[Stored items]

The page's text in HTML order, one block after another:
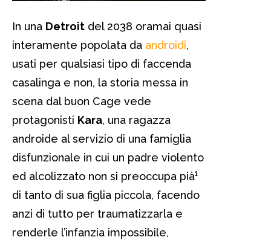
In una Detroit del 2038 oramai quasi
interamente popolata da androidi,
usati per qualsiasi tipo di faccenda
casalinga e non, la storia messa in
scena dal buon Cage vede
protagonisti Kara, una ragazza
androide al servizio di una famiglia
disfunzionale in cui un padre violento
ed alcolizzato non si preoccupa pià¹
di tanto di sua figlia piccola, facendo
anzi di tutto per traumatizzarla e
renderle l’infanzia impossibile,
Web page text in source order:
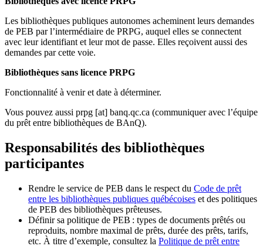
Les bibliothèques publiques autonomes acheminent leurs demandes
de PEB par l’intermédiaire de PRPG, auquel elles se connectent
avec leur identifiant et leur mot de passe. Elles reçoivent aussi des
demandes par cette voie.
Bibliothèques sans licence PRPG
Fonctionnalité à venir et date à déterminer.
Vous pouvez aussi prpg [at] banq.qc.ca (communiquer avec l’équipe
du prêt entre bibliothèques de BAnQ).
Responsabilités des bibliothèques
participantes
Rendre le service de PEB dans le respect du Code de prêt
entre les bibliothèques publiques québécoises et des politiques
de PEB des bibliothèques prêteuses.
Définir sa politique de PEB : types de documents prêtés ou
reproduits, nombre maximal de prêts, durée des prêts, tarifs,
etc. À titre d’exemple, consultez la Politique de prêt entre
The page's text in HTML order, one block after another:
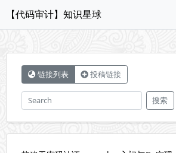
【代码审计】知识星球
链接列表 投稿链接
搜索
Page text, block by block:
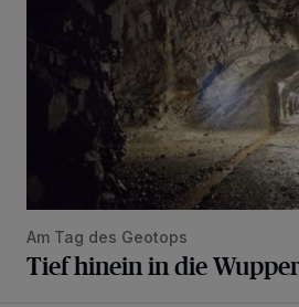
Am Tag des Geotops
Tief hinein in die
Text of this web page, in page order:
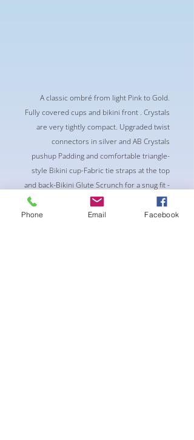
A classic ombré from light Pink to Gold.
Fully covered cups and bikini front . Crystals
are very tightly compact. Upgraded twist
connectors in silver and AB Crystals
-pushup Padding and comfortable triangle
style Bikini cup-Fabric tie straps at the top
and back-Bikini Glute Scrunch for a snug fit -
black interior lining for added suit longevity
and cleanliness
Phone Email Facebook
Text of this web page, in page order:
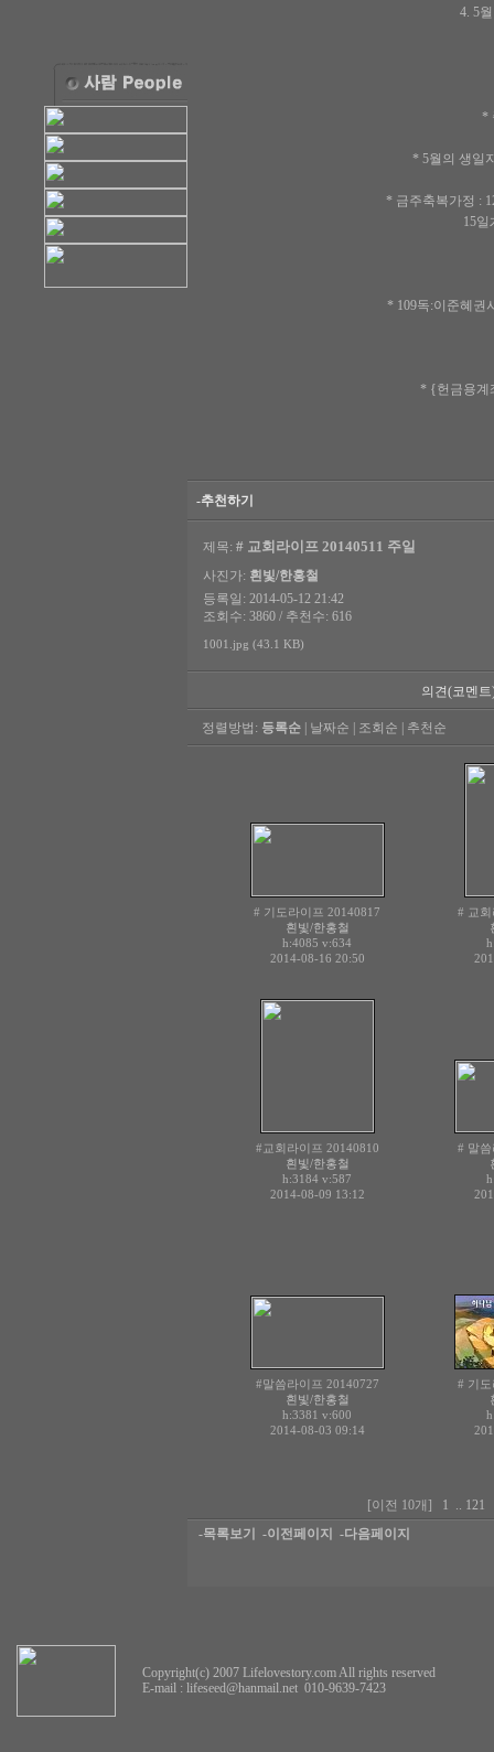
4. 5
*
* 5월의 생일
* 금주축복가정 :
15일木-이
* 109독:이준혜권
* {헌금용계
-추천하기
제목: # 교회라이프 20140511 주일
사진가: 흰빛/한홍철
등록일: 2014-05-12 21:42
조회수: 3860 / 추천수: 616
1001.jpg (43.1 KB)
의견(코멘
정렬방법: 등록순 날짜순 조회순 추천순
# 기도라이프 20140817
흰빛/한홍철
h:4085 v:634
2014-08-16 20:50
# 교
#교회라이프 20140810
흰빛/한홍철
h:3184 v:587
2014-08-09 13:12
# 말
#말씀라이프 20140727
흰빛/한홍철
h:3381 v:600
2014-08-03 09:14
# 기
[이전 10개] 1 .. 121
-목록보기
-이전페이지 -다음페이지
Copyright(c) 2007 Lifelovestory.com All rights reserved
E-mail : lifeseed@hanmail.net 010-9639-7423
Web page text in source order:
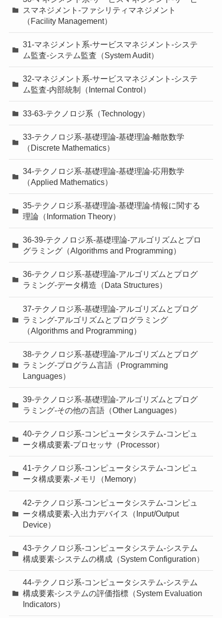
スマネジメント-ファシリティマネジメント
（Facility Management）
31-マネジメント系-サービスマネジメント-システ
ム監査-システム監査（System Audit）
32-マネジメント系-サービスマネジメント-システ
ム監査-内部統制（Internal Control）
33-63-テクノロジ系（Technology）
33-テクノロジ系-基礎理論-基礎理論-離散数学
（Discrete Mathematics）
34-テクノロジ系-基礎理論-基礎理論-応用数学
（Applied Mathematics）
35-テクノロジ系-基礎理論-基礎理論-情報に関する
理論（Information Theory）
36-39-テクノロジ系-基礎理論-アルゴリズムとプロ
グラミング（Algorithms and Programming）
36-テクノロジ系-基礎理論-アルゴリズムとプログ
ラミング-データ構造（Data Structures）
37-テクノロジ系-基礎理論-アルゴリズムとプログ
ラミング-アルゴリズムとプログラミング
（Algorithms and Programming）
38-テクノロジ系-基礎理論-アルゴリズムとプログ
ラミング-プログラム言語（Programming
Languages）
39-テクノロジ系-基礎理論-アルゴリズムとプログ
ラミング-その他の言語（Other Languages）
40-テクノロジ系-コンピュータシステム-コンピュ
ータ構成要素-プロセッサ（Processor）
41-テクノロジ系-コンピュータシステム-コンピュ
ータ構成要素-メモリ（Memory）
42-テクノロジ系-コンピュータシステム-コンピュ
ータ構成要素-入出力デバイス（Input/Output
Device）
43-テクノロジ系-コンピュータシステム-システム
構成要素-システムの構成（System Configuration）
44-テクノロジ系-コンピュータシステム-システム
構成要素-システムの評価指標（System Evaluation
Indicators）
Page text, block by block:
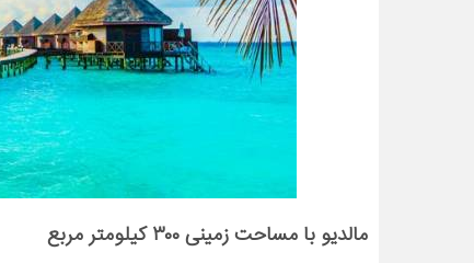
مالدیو با مساحت زمینی ۳۰۰ کیلومتر مربع
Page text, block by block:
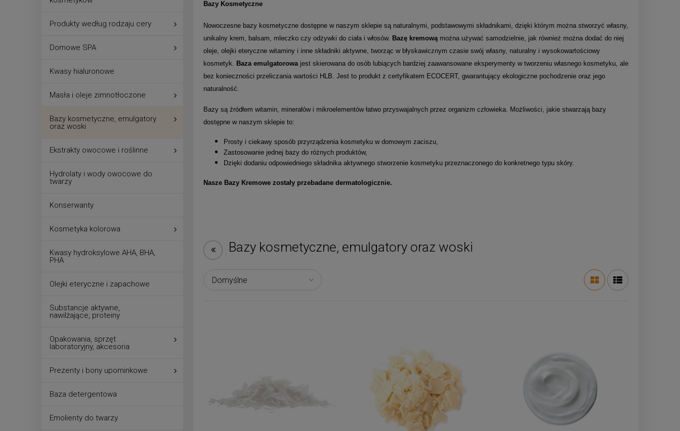
Produkty według rodzaju cery
Domowe SPA
Kwasy hialuronowe
Masła i oleje zimnotłoczone
Bazy kosmetyczne, emulgatory
oraz woski
Ekstrakty owocowe i roślinne
Hydrolaty i wody owocowe do
twarzy
Konserwanty
Kosmetyka kolorowa
Kwasy hydroksylowe AHA, BHA,
PHA
Olejki eteryczne i zapachowe
Substancje aktywne,
nawilżające, proteiny
Opakowania, sprzęt
laboratoryjny, akcesoria
Prezenty i bony upominkowe
Baza detergentowa
Emolienty do twarzy
Bazy Kosmetyczne
Nowoczesne bazy kosmetyczne dostępne w naszym sklepie są naturalnymi, podstawowymi składnikami, dzięki którym można stworzyć własny,
unikalny krem, balsam, mleczko czy odżywki do ciała i włosów. Bazę kremową można używać samodzielnie, jak również można dodać do niej
oleje, olejki eteryczne witaminy i inne składniki aktywne, tworząc w błyskawicznym czasie swój własny, naturalny i wysokowartościowy
kosmetyk.
Baza emulgatorowa jest skierowana do osób lubiących bardziej zaawansowane eksperymenty w tworzeniu własnego kosmetyku, ale
bez konieczności przeliczania wartości HLB. Jest to produkt z certyfikatem ECOCERT, gwarantujący ekologiczne pochodzenie oraz jego
naturalność.
Bazy są źródłem witamin, minerałów i mikroelementów łatwo przyswajalnych przez organizm człowieka. Możliwości, jakie stwarzają bazy
dostępne w naszym sklepie to:
Prosty i ciekawy sposób przyrządzenia kosmetyku w domowym zaciszu,
Zastosowanie jednej bazy do różnych produktów,
Dzięki dodaniu odpowiedniego składnika aktywnego stworzenie kosmetyku przeznaczonego do konkretnego typu skóry.
Nasze Bazy Kremowe zostały przebadane dermatologicznie.
Bazy kosmetyczne, emulgatory oraz woski
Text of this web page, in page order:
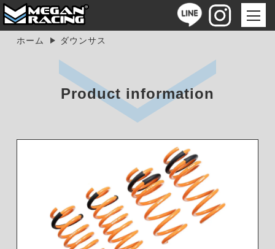
ホーム ダウンサス
Product information
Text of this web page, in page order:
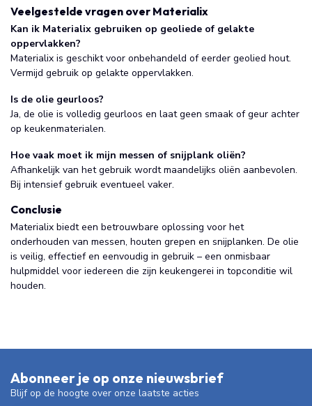
Veelgestelde vragen over Materialix
Kan ik Materialix gebruiken op geoliede of gelakte
oppervlakken?
Materialix is geschikt voor onbehandeld of eerder geolied hout.
Vermijd gebruik op gelakte oppervlakken.
Is de olie geurloos?
Ja, de olie is volledig geurloos en laat geen smaak of geur achter
op keukenmaterialen.
Hoe vaak moet ik mijn messen of snijplank oliën?
Afhankelijk van het gebruik wordt maandelijks oliën aanbevolen.
Bij intensief gebruik eventueel vaker.
Conclusie
Materialix biedt een betrouwbare oplossing voor het
onderhouden van messen, houten grepen en snijplanken. De olie
is veilig, effectief en eenvoudig in gebruik – een onmisbaar
hulpmiddel voor iedereen die zijn keukengerei in topconditie wil
houden.
Abonneer je op onze nieuwsbrief
Blijf op de hoogte over onze laatste acties
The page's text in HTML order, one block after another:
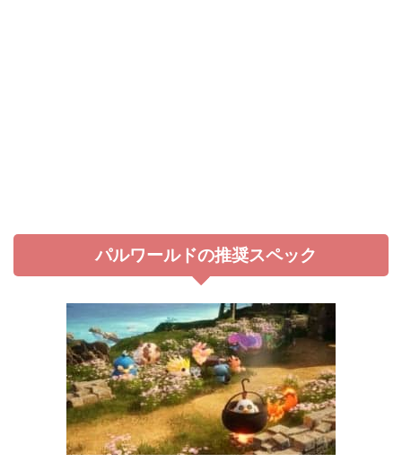
パルワールドの推奨スペック
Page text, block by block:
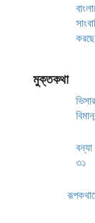
মুক্তকথা
৩১
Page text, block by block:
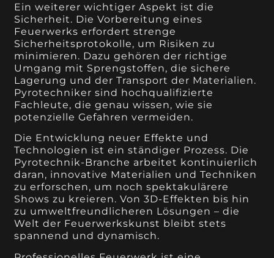
Ein weiterer wichtiger Aspekt ist die
Sicherheit. Die Vorbereitung eines
Feuerwerks erfordert strenge
Sicherheitsprotokolle, um Risiken zu
minimieren. Dazu gehören der richtige
Umgang mit Sprengstoffen, die sichere
Lagerung und der Transport der Materialien.
Pyrotechniker sind hochqualifizierte
Fachleute, die genau wissen, wie sie
potenzielle Gefahren vermeiden.
Die Entwicklung neuer Effekte und
Technologien ist ein ständiger Prozess. Die
Pyrotechnik-Branche arbeitet kontinuierlich
daran, innovative Materialien und Techniken
zu erforschen, um noch spektakulärere
Shows zu kreieren. Von 3D-Effekten bis hin
zu umweltfreundlicheren Lösungen – die
Welt der Feuerwerkskunst bleibt stets
spannend und dynamisch.
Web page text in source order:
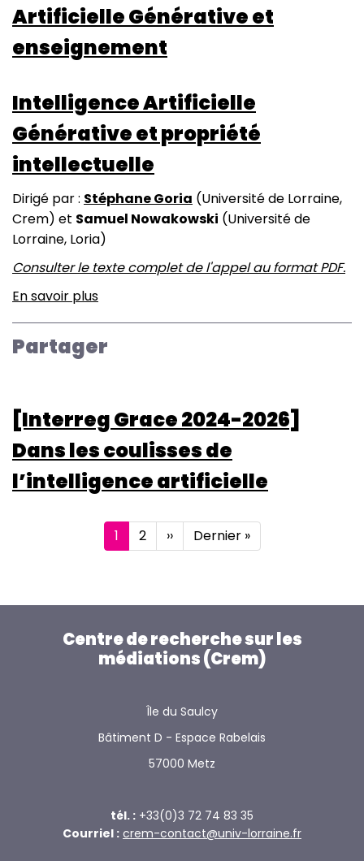
Artificielle Générative et
enseignement
Intelligence Artificielle
Générative et propriété
intellectuelle
Dirigé par : Stéphane Goria (Université de Lorraine,
Crem) et Samuel Nowakowski (Université de
Lorraine, Loria)
Consulter le texte complet de l'appel au format PDF.
En savoir plus
Générative
intellectuelle
Partager
[Interreg Grace 2024-2026]
Dans les coulisses de
l’intelligence artificielle
Page
courante
1 Page
2
Page
suivante
››
Dernière
page
Dernier »
Centre de recherche sur les
médiations (Crem)
Île du Saulcy
Bâtiment D - Espace Rabelais
57000 Metz
tél. : +33(0)3 72 74 83 35
Courriel : crem-contact@univ-lorraine.fr
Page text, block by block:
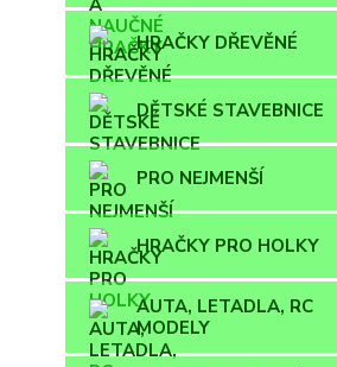
HRAČKY DŘEVĚNÉ
DĚTSKÉ STAVEBNICE
PRO NEJMENŠÍ
HRAČKY PRO HOLKY
AUTA, LETADLA, RC
MODELY
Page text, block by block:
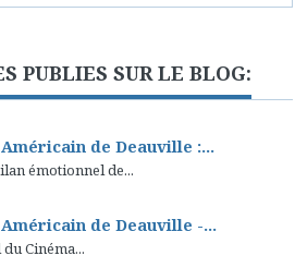
PUBLIES SUR LE BLOG:
de Deauville :...
émotionnel de...
de Deauville -...
Cinéma...
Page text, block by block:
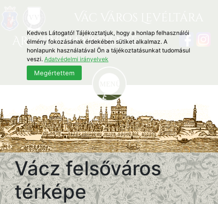
Archivum Vaciense
Vácz felsőváros
térképe
Kedves Látogató! Tájékoztatjuk, hogy a honlap felhasználói
élmény fokozásának érdekében sütiket alkalmaz. A
honlapunk használatával Ön a tájékoztatásunkat tudomásul
veszi. Adatvédelmi irányelvek
Megértettem
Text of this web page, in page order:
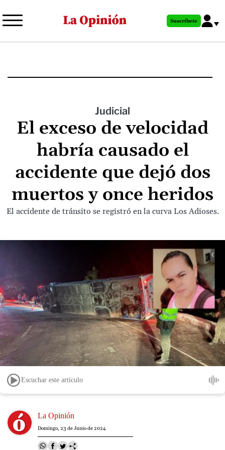
al
principal
Suscríbete
Judicial
El exceso de velocidad
habría causado el
accidente que dejó dos
muertos y once heridos
El accidente de tránsito se registró en la curva Los Adioses.
Escuchar este artículo
Image La Opinión
Domingo, 23 de Junio de 2024
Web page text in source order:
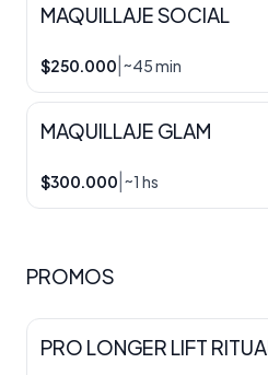
MAQUILLAJE SOCIAL
$250.000 ~45 min
MAQUILLAJE GLAM
$300.000 ~1 hs
PROMOS
PRO LONGER LIFT
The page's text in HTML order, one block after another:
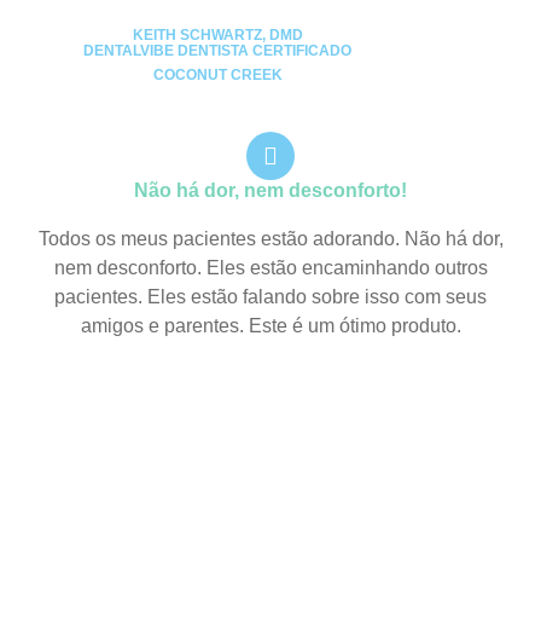
KEITH SCHWARTZ, DMD
DENTALVIBE DENTISTA CERTIFICADO
COCONUT CREEK
Não há dor, nem desconforto!
Todos os meus pacientes estão adorando. Não há dor,
nem desconforto. Eles estão encaminhando outros
pacientes. Eles estão falando sobre isso com seus
amigos e parentes. Este é um ótimo produto.
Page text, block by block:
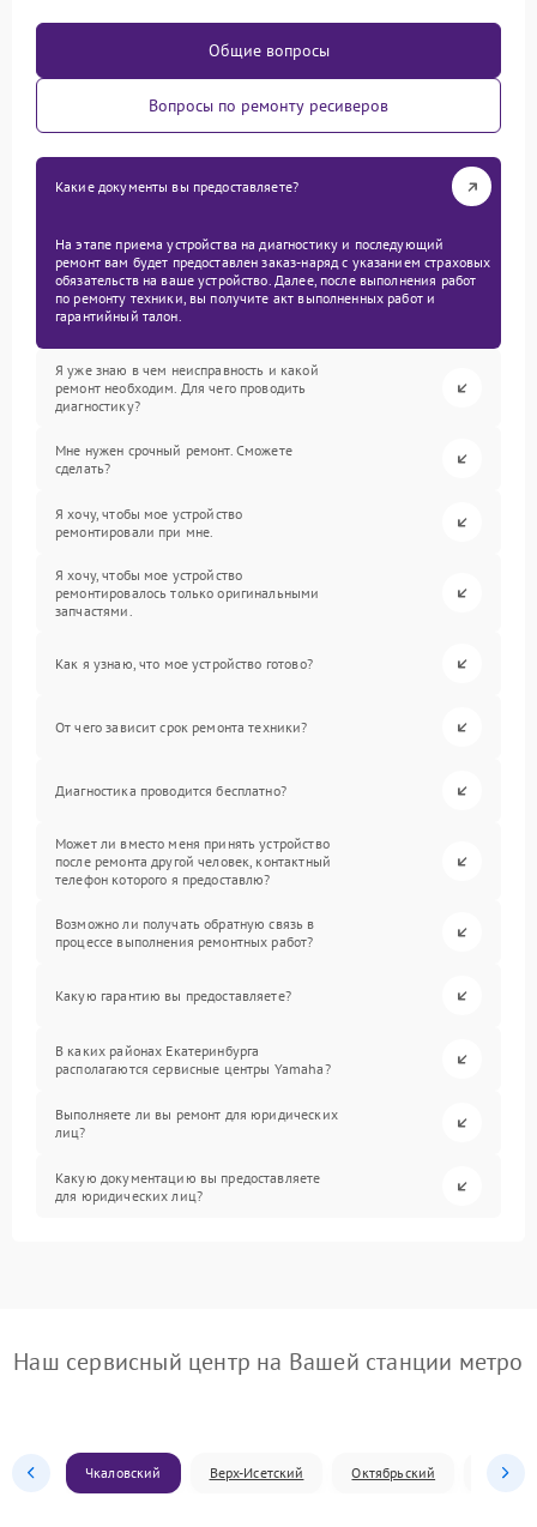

YOUR ASSIGNMENT: Make an exact copy of the lines above, beginning with the line with "di tanto di sua figlia piccola, facendo" and ending with the line with "style Bikini cup-Fabric tie straps at the top", and keep the pictures out of it.

RESPONSE BOX:
di tanto di sua figlia piccola, facendo
anzi di tutto per traumatizzarla e
renderle l’infanzia impossibile,
Web page text in source order:
Les bibliothèques publiques autonomes acheminent leurs demandes
de PEB par l’intermédiaire de PRPG, auquel elles se connectent
avec leur identifiant et leur mot de passe. Elles reçoivent aussi des
demandes par cette voie.
Bibliothèques sans licence PRPG
Fonctionnalité à venir et date à déterminer.
Vous pouvez aussi prpg [at] banq.qc.ca (communiquer avec l’équipe
du prêt entre bibliothèques de BAnQ).
Responsabilités des bibliothèques
participantes
Rendre le service de PEB dans le respect du Code de prêt
entre les bibliothèques publiques québécoises et des politiques
de PEB des bibliothèques prêteuses.
Définir sa politique de PEB : types de documents prêtés ou
reproduits, nombre maximal de prêts, durée des prêts, tarifs,
etc. À titre d’exemple, consultez la Politique de prêt entre
The page's text in HTML order, one block after another:
【代码审计】知识星球
链接列表 投稿链接
搜索
Page text, block by block:
Am Tag des Geotops
Tief hinein in die
Text of this web page, in page order:
A classic ombré from light Pink to Gold.
Fully covered cups and bikini front . Crystals
are very tightly compact. Upgraded twist
connectors in silver and AB Crystals
-pushup Padding and comfortable triangle
style Bikini cup-Fabric tie straps at the top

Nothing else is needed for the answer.